Problem to solve =>
Starting with the first line of the listing, quote each line exactly until and including the one with "repeat myself. Honestly, this", leaving pictures out.

Supplied data =>

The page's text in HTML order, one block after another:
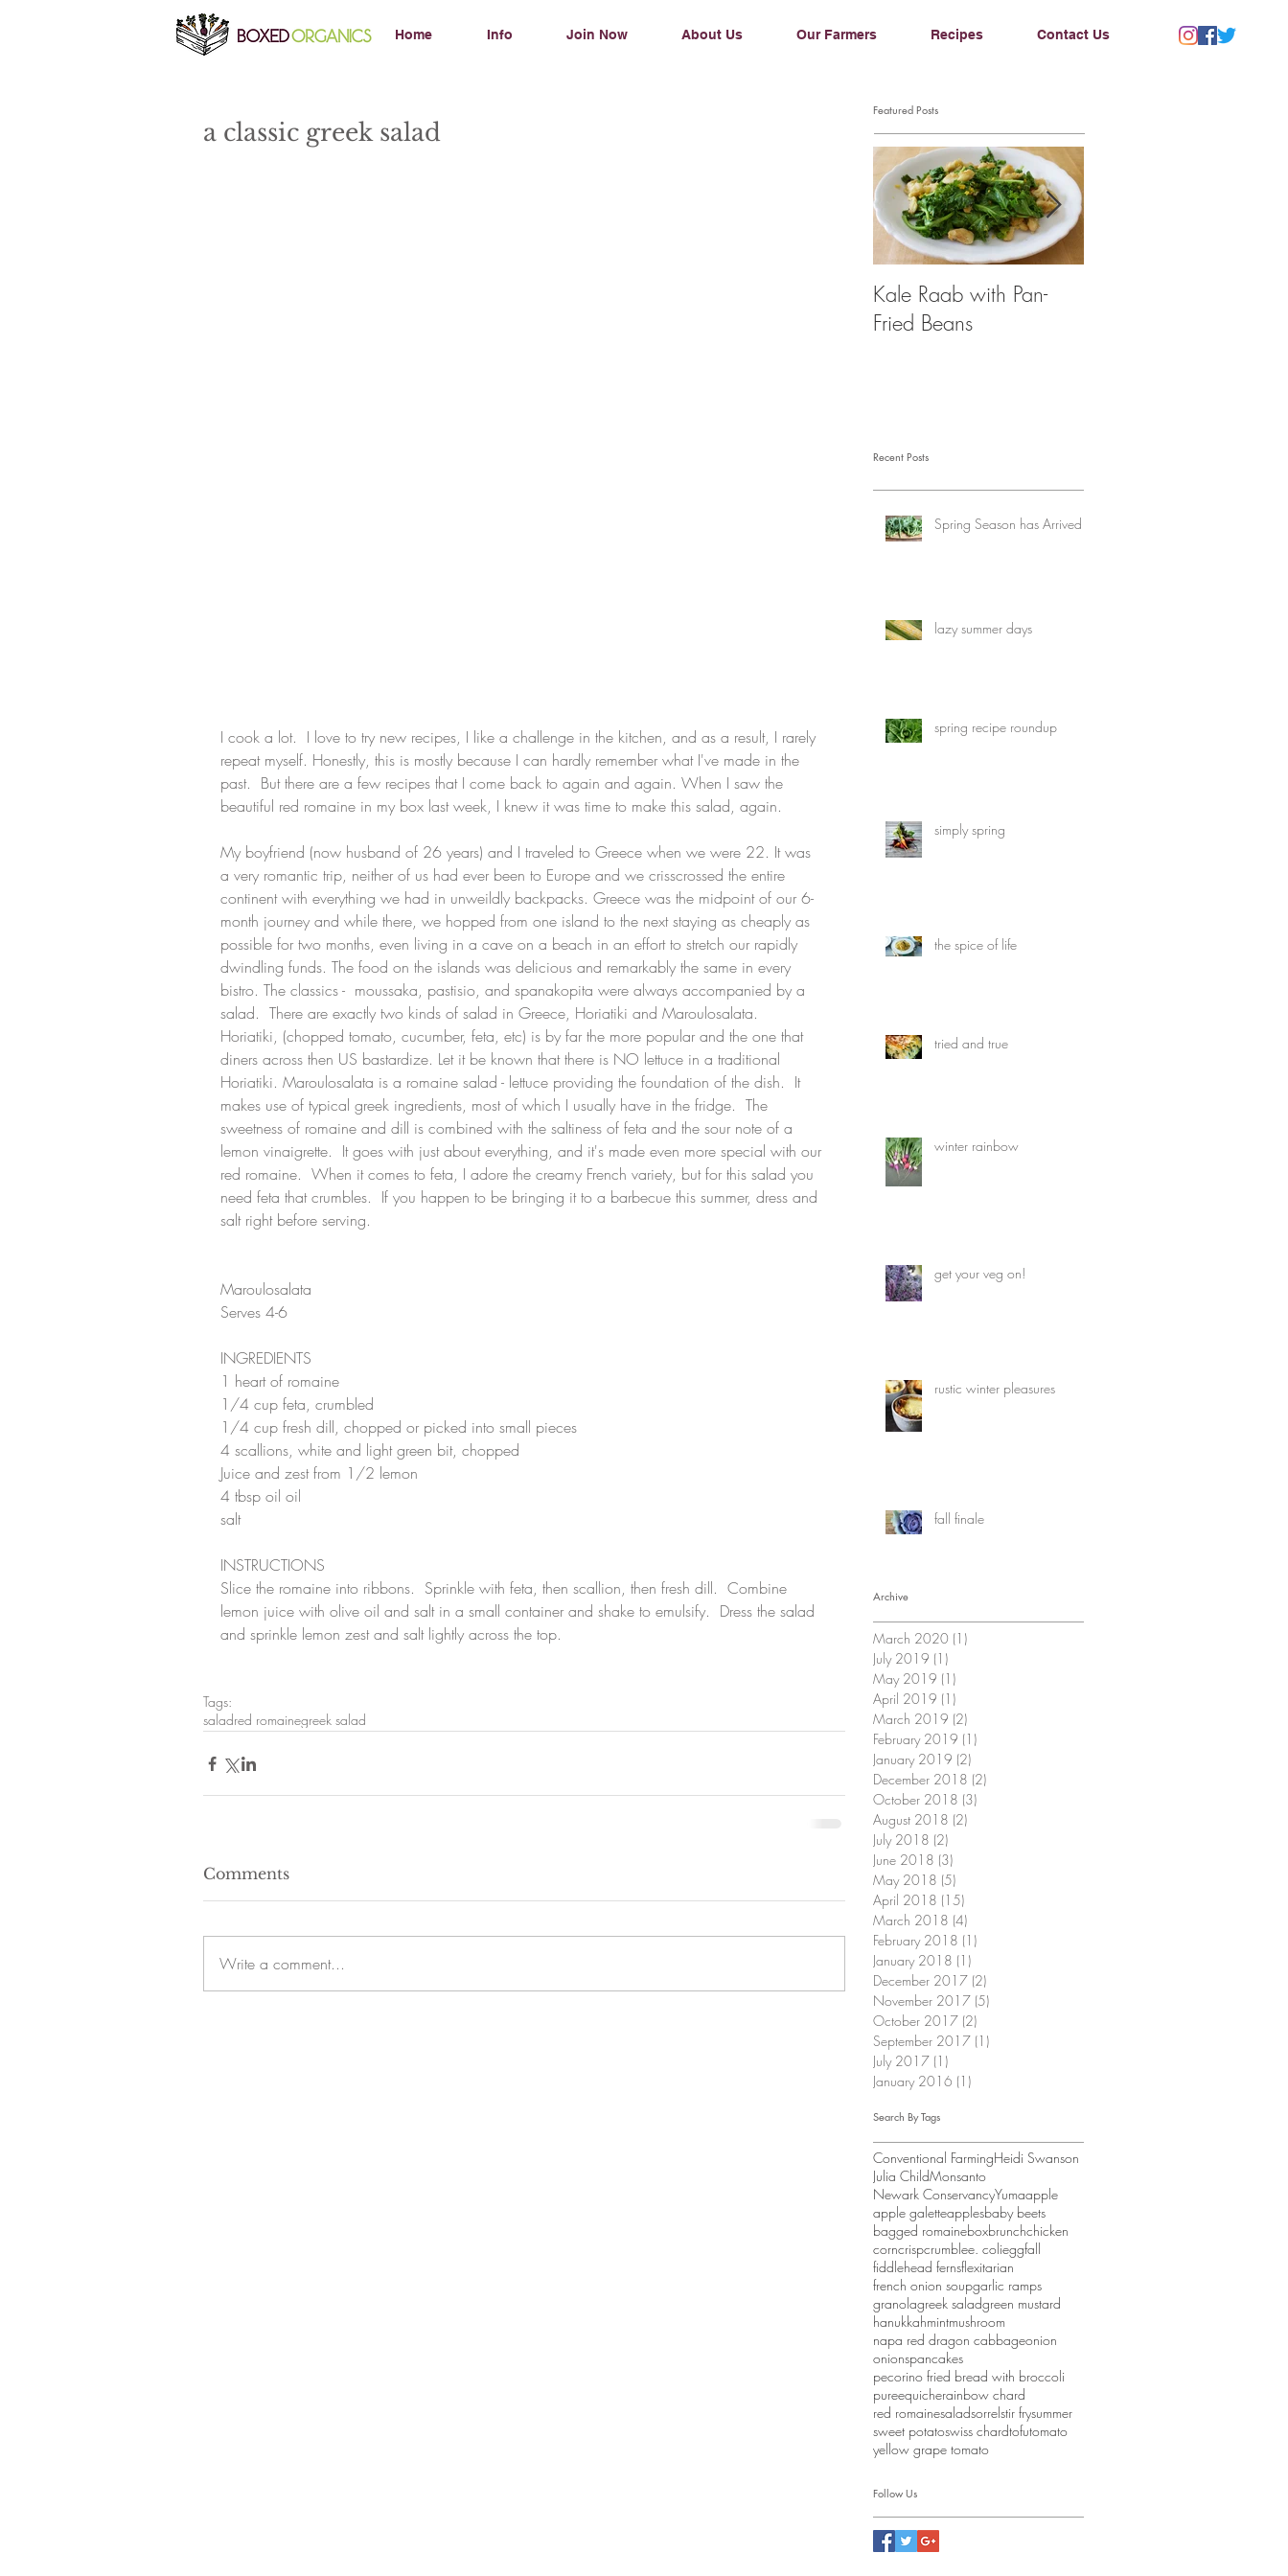
Home Info Join Now About Us Our Farmers Recipes Contact Us
a classic greek salad
I cook a lot.  I love to try new recipes, I like a challenge in the kitchen, and as a result, I rarely
repeat myself. Honestly, this is mostly because I can hardly remember what I've made in the
past.  But there are a few recipes that I come back to again and again. When I saw the
beautiful red romaine in my box last week, I knew it was time to make this salad, again.
My boyfriend (now husband of 26 years) and I traveled to Greece when we were 22. It was
a very romantic trip, neither of us had ever been to Europe and we crisscrossed the entire
continent with everything we had in unweildly backpacks. Greece was the midpoint of our 6-
month journey and while there, we hopped from one island to the next staying as cheaply as
possible for two months, even living in a cave on a beach in an effort to stretch our rapidly
dwindling funds. The food on the islands was delicious and remarkably the same in every
bistro. The classics -  moussaka, pastisio, and spanakopita were always accompanied by a
salad.  There are exactly two kinds of salad in Greece, Horiatiki and Maroulosalata.
Horiatiki, (chopped tomato, cucumber, feta, etc) is by far the more popular and the one that
diners across then US bastardize. Let it be known that there is NO lettuce in a traditional
Horiatiki. Maroulosalata is a romaine salad - lettuce providing the foundation of the dish.  It
makes use of typical greek ingredients, most of which I usually have in the fridge.  The
sweetness of romaine and dill is combined with the saltiness of feta and the sour note of a
lemon vinaigrette.  It goes with just about everything, and it's made even more special with our
red romaine.  When it comes to feta, I adore the creamy French variety, but for this salad you
need feta that crumbles.  If you happen to be bringing it to a barbecue this summer, dress and
salt right before serving.
Maroulosalata
Serves 4-6
INGREDIENTS
1 heart of romaine
1/4 cup feta, crumbled
1/4 cup fresh dill, chopped or picked into small pieces
4 scallions, white and light green bit, chopped
Juice and zest from 1/2 lemon
4 tbsp oil oil
salt
INSTRUCTIONS
Slice the romaine into ribbons.  Sprinkle with feta, then scallion, then fresh dill.  Combine
lemon juice with olive oil and salt in a small container and shake to emulsify.  Dress the salad
and sprinkle lemon zest and salt lightly across the top.
Tags:
saladred romainegreek salad
Comments
Write a comment...
Featured Posts
Kale Raab with Pan-
Fried Beans
Recent Posts
Spring Season has Arrived
lazy summer days
spring recipe roundup
simply spring
the spice of life
tried and true
winter rainbow
get your veg on!
rustic winter pleasures
fall finale
Archive
March 2020 (1)
July 2019 (1)
May 2019 (1)
April 2019 (1)
March 2019 (2)
February 2019 (1)
January 2019 (2)
December 2018 (2)
October 2018 (3)
August 2018 (2)
July 2018 (2)
June 2018 (3)
May 2018 (5)
April 2018 (15)
March 2018 (4)
February 2018 (1)
January 2018 (1)
December 2017 (2)
November 2017 (5)
October 2017 (2)
September 2017 (1)
July 2017 (1)
January 2016 (1)
Search By Tags
Conventional FarmingHeidi Swanson
Julia ChildMonsanto
Newark ConservancyYumaapple
apple galetteapplesbaby beets
bagged romaineboxbrunchchicken
corncrispcrumblee. colieggfall
fiddlehead fernsflexitarian
french onion soupgarlic ramps
granolagreek saladgreen mustard
hanukkahmintmushroom
napa red dragon cabbageonion
onionspancakes
pecorino fried bread with broccoli
pureequicherainbow chard
red romainesaladsorrelstir frysummer
sweet potatoswiss chardtofutomato
yellow grape tomato
Follow Us
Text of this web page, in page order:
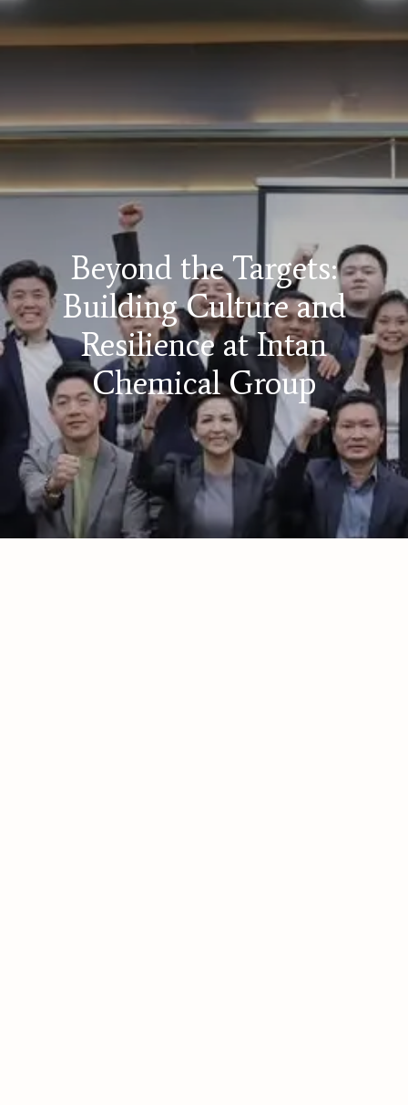
Beyond the Targets:
Building Culture and
Resilience at Intan
Chemical Group
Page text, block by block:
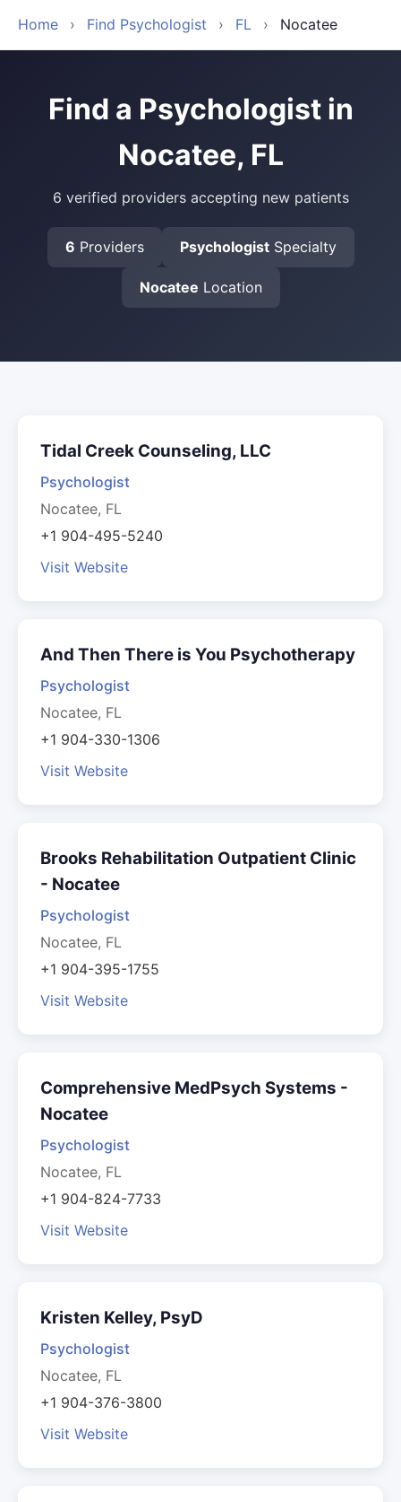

Reply =>
The page's text in HTML order, one block after another:
Home Info Join Now About Us Our Farmers Recipes Contact Us
a classic greek salad
I cook a lot.  I love to try new recipes, I like a challenge in the kitchen, and as a result, I rarely
repeat myself. Honestly, this is mostly because I can hardly remember what I've made in the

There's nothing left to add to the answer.